Wait a second...is Krugman gunning for becoming Dr. Evil?
"A one trillion dollar coin."
When the generals laugh at that number, we're fucked. Uh oh. They laughed.
Beat you to it.
I'm not very knowledgeable about guns, so can someone explain this Slate article about the insidious AR-15 to me?
He's a crime reporter claiming a legal ad-on would allow the AR-15 to fire 900 rounds per minute.
I would explain it, but you're the dope who went and read Slate despite my specific instructions not to do so. So ponder that on the Tree of Woe.
You're not my supervisor!
Sure it could fire 900 rounds a minute, if you had a belt feed and didn't mind melting the barrel.
You could hook it up to a water-cooling radiator of some sort, I suppose.
Of course, you would have to put that equipment on some sort of chassis, with wheels to transport it easily. An engine to drive the wheels would be convenient. And armor, to protect the gears and mechanisms of the equipment.
Keep talking.
Well, obvioulsly we need to ban 900 round clips. This common-sense regulation would go a long way to doing absolutely nothing but allowing us to demand at a later date that all other measures have failed, and we must ban guns.
The 2nd Amendment says nothing about clips or ammunition.
If your semiauto rifle is muzzle-loaded, there won't be a problem.
NEIN!!! NICT "CLIPS!!"
Why not?
firearms aficionados are very strict about the "magazines" terminology
I assumed it was about candy.
Re: A Serious Man,
He means the cyclic rate, which you can't really achieve even if you tried. Doesn't matter what he alledges, you have to have a special firearms license to own a fully-automatic rifle, so he's just indulging in scaremongering.
Dude. You don't have to have a license to own a machinegun. You just have to have gone through a background check and register the transfer with the ATF. Just like you'll probably have to do with semiautos if DiFi gets her way.
It's...somewhat more complicated than that.
You cannot own a machinegun manufactured after 1986, because that's when they stopped allowing you to register new ones. So converting an AR-15 to full automatic is pretty much super-duper illegal. It also means that prices for full-autos are sky high.
In addition, you need to have either your local sheriff or the police chief sign off on the paperwork. And then you have to wait for several months while the ATF processes your application.
I've been through the process several times.

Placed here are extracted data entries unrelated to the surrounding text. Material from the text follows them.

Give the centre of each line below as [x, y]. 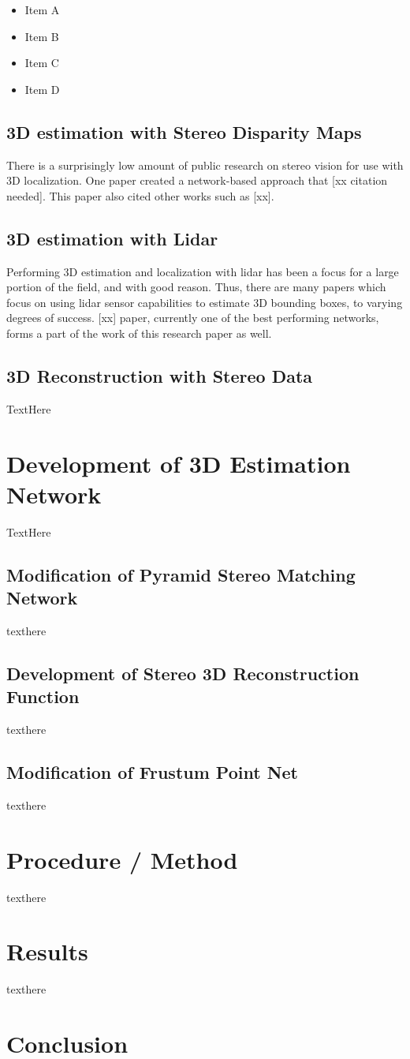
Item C [42, 63]
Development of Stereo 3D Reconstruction [183, 673]
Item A [42, 9]
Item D [42, 89]
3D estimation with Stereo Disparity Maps [184, 131]
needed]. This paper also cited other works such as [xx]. [140, 195]
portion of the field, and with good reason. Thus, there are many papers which [196, 287]
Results [47, 951]
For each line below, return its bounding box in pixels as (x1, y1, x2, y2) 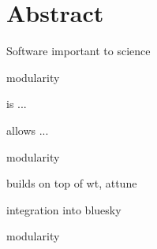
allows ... (6, 121, 49, 138)
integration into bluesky (6, 201, 121, 217)
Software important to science (6, 43, 151, 59)
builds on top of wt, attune (6, 175, 137, 191)
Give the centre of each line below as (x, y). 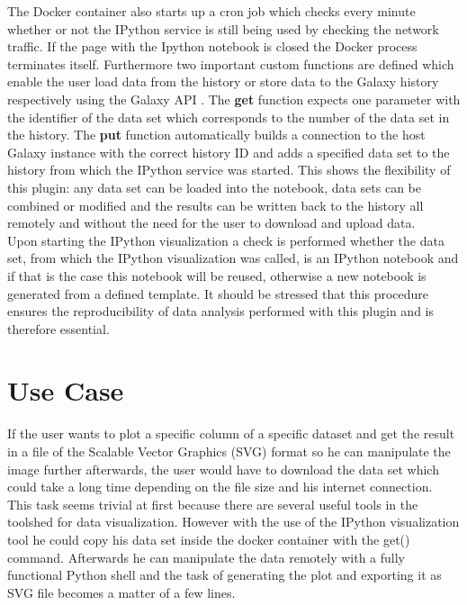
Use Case (66, 390)
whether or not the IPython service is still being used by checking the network (223, 28)
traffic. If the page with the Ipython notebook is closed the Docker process (212, 46)
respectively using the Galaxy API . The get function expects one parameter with (234, 99)
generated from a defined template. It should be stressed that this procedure (218, 293)
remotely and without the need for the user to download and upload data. (211, 223)
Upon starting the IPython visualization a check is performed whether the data (226, 240)
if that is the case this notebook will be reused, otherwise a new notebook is (217, 275)
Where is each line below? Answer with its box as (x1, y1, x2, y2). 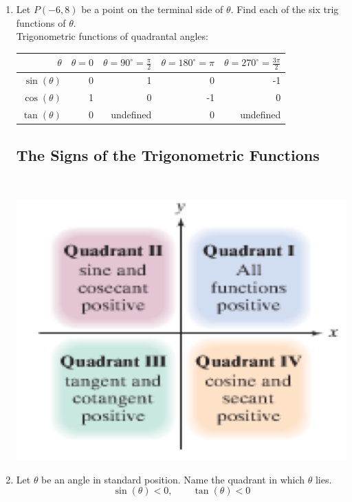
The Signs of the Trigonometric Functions (16, 144, 320, 165)
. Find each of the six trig (230, 2, 339, 16)
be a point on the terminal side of (81, 2, 223, 16)
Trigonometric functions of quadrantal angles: (16, 29, 208, 43)
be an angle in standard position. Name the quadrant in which (41, 472, 305, 486)
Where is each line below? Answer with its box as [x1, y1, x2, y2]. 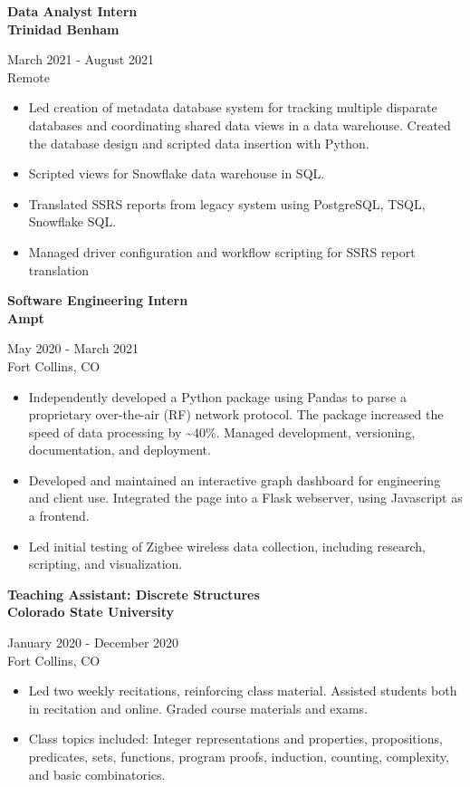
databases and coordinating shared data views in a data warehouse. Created [28, 115, 451, 134]
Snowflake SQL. [28, 212, 117, 231]
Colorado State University [7, 602, 175, 621]
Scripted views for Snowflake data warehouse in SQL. [28, 164, 325, 183]
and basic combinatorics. [28, 764, 166, 783]
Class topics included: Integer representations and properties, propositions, [28, 729, 443, 748]
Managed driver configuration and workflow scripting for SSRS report [28, 242, 416, 261]
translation [28, 260, 90, 279]
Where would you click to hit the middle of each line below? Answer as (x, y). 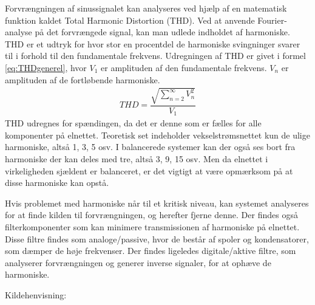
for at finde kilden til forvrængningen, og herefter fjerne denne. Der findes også (151, 215)
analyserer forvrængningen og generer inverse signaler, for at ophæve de (138, 262)
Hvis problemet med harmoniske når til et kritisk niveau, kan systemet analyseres (157, 203)
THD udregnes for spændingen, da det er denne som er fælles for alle (133, 123)
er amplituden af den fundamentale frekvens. (184, 67)
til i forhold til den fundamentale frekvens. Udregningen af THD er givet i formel (155, 56)
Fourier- (272, 20)
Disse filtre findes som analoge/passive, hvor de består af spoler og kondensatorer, (157, 238)
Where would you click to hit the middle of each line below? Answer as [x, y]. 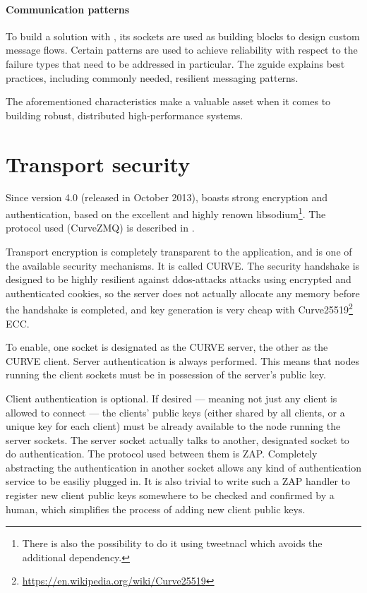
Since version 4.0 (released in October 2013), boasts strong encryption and [167, 197]
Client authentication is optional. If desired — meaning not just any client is [172, 398]
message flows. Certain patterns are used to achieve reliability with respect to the [182, 50]
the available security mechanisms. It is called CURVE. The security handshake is [183, 265]
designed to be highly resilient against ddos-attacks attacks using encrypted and [179, 279]
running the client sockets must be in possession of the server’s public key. [166, 375]
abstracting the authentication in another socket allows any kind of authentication [183, 467]
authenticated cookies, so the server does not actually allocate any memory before [183, 293]
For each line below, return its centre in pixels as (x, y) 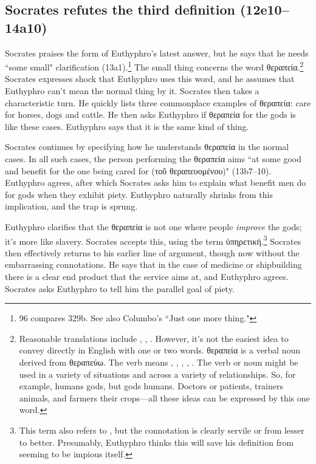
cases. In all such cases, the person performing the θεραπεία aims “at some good (153, 159)
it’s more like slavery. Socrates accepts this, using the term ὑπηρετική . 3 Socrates (153, 240)
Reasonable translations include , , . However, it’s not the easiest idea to (154, 338)
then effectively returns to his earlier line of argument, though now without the (152, 252)
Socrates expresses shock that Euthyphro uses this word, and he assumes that (150, 79)
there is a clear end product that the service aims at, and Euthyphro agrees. (147, 276)
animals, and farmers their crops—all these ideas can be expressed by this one (164, 397)
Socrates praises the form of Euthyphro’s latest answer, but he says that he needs (157, 53)

Yes, but presumably many people who may be reading your post haven't, and you made it sound more simple than it is.
I guess it seems pretty simple now. But what I wrote was factually correct. You only need a license to manufacture or deal in NFA firearms, not to simply own them. Although, the very fact that the process is so onerous makes it a pain in the ass. I sincerely hope that the proposals to add semiauto rifles to the NFA list do not succeed.

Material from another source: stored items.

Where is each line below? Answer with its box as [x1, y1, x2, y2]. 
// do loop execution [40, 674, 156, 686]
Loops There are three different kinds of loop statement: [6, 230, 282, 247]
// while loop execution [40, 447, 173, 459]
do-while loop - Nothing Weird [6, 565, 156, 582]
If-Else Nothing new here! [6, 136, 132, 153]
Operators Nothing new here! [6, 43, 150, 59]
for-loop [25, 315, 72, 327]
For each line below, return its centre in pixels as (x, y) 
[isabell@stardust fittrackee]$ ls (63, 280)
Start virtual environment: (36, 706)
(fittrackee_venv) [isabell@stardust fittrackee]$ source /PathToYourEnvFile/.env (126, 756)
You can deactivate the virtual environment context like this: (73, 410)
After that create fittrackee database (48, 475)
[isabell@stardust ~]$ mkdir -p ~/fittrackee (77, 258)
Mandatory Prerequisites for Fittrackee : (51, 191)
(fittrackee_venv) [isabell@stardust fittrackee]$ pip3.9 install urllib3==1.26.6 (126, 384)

My neighbor has a bump stock for his AR-15. It doesn't let you fire full auto, but faster than you can pull the trigger yourself. Pretty cool.

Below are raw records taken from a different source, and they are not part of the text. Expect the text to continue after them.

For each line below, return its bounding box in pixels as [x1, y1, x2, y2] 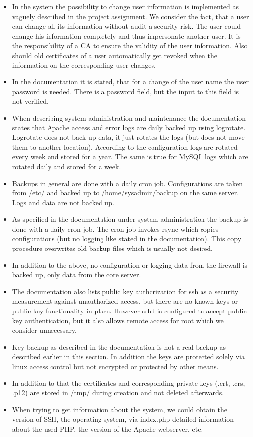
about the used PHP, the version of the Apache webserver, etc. [12, 423, 203, 434]
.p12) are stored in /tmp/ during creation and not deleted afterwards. [12, 387, 224, 398]
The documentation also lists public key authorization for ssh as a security [12, 286, 239, 296]
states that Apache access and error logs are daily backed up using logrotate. [12, 122, 246, 132]
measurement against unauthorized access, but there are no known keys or [12, 296, 238, 306]
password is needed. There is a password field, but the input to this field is [12, 86, 239, 96]
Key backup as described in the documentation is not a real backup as [12, 341, 226, 352]
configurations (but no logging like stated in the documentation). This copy [12, 233, 242, 244]
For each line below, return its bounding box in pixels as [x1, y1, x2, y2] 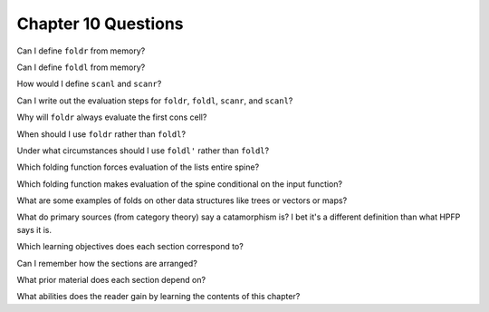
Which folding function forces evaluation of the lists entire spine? [16, 161, 260, 172]
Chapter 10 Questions [16, 14, 184, 34]
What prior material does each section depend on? [16, 275, 206, 286]
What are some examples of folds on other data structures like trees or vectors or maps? [16, 195, 348, 206]
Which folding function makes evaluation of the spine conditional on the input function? [16, 178, 343, 190]
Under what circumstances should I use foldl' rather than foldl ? [16, 145, 270, 156]
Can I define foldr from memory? [16, 45, 146, 56]
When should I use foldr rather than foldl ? [16, 128, 186, 140]
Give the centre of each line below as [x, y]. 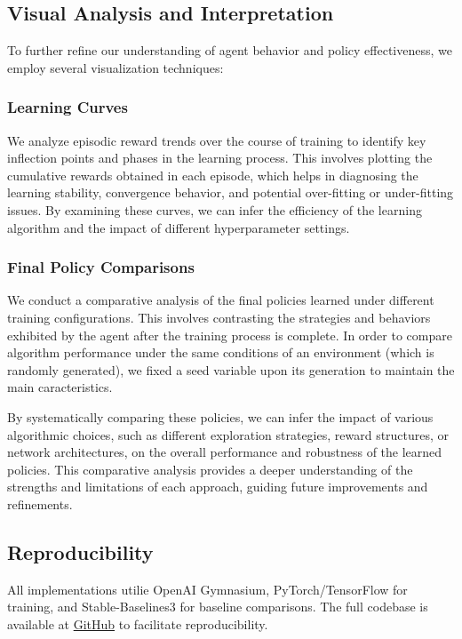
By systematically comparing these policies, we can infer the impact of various [220, 416]
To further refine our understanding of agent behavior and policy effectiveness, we [230, 50]
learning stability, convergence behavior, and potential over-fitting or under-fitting [231, 192]
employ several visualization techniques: [115, 67]
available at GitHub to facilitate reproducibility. [138, 623]
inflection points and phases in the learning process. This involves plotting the [220, 158]
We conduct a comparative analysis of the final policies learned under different [221, 300]
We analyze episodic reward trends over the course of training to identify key [217, 140]

But AFAIK, no one has ever used one for a crime. And I'm not sure how it would make a school shooting worse, since this guy likely could have liked 20 children with a sledge hammer, if there was no one there to stop him (as was the case).
I have no experience with full automatic weapons, but I'd imagine a big drawback is that you can't aim it at 900 different objects per second, so if you're really fast, you'd wind up putting 150 rounds each into 6 objects.
The main advantage of shoulder fired automatic weapons is that you can place 2-3 rounds very precisely and very quickly with a single trigger pull.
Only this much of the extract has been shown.